Footballer arrested in match fixing scandal

match fixing scandal
Publish: November 26, 2013

A former Premier League player is among six people arrested as part of a match fixing scandal in the UK. Delroy Facey, a journeyman pro who played over 450 games, including two years with Bolton in the top echelon, as well as Bradford, Burnley and West Bromwich Albion and a host of other sides further down the leagues, is allegedly part of a betting ring who rigged matches in the Football Conference, the fifth tier of professional football in England. He now acts as a players’ agent.

The National Crime Agency, who has been working in association with the Football Association and the Gambling Commission, has said that at least three of the six arrested are professional footballers.

The betting syndicate, believed to be operating out of Asia, is thought to have been attempting to influence the results of games right across Britain. While it is believed that no Premier League or Championship games have been targeted, recent cases in other countries such as Spain, Italy and Australia have shown that matches at the highest level are not necessarily immune.

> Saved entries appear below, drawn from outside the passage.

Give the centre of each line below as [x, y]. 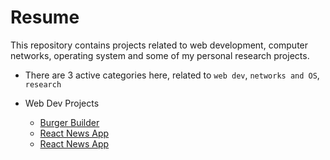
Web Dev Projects [62, 103]
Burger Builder [69, 122]
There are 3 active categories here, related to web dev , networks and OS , [172, 75]
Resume [45, 17]
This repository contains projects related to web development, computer [159, 45]
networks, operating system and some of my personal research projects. [160, 55]

When a known match fixer from Singapore arrived in the UK, a national newspaper secretly recorded conversations with him in a sting operation in Manchester, in which he claimed that matches in the lower leagues of English football could be fixed for as little as NZD$100,000 and that huge amounts of money could be made by betting on these games on unregulated Asian sports betting websites. He was able correctly to predict the outcome of forthcoming games as a means of substantiating his claims.

In addition, the man also claimed to be able to influence the results of games in other European countries through his control both of teams and referees. He said that the ring aimed to manipulate both half-time and full-time scores, to enable gamblers more opportunities to maximise their profits. Some players were, he said, paid up to NZD$10,000 to receive a yellow card early in the game as a signal to those in the know that the result of the match has been successfully ‘fixed’. Players in lower leagues were targeted because they were not paid as highly as their counterparts at the top of the profession, making them more vulnerable to bribery.

The men who have been arrested are believed to have been charged under bribery and fraud laws, and are currently being held at a police station on the Midlands. It is thought that at present, investigations are being undertaken into match fixing in over 60 countries around the world.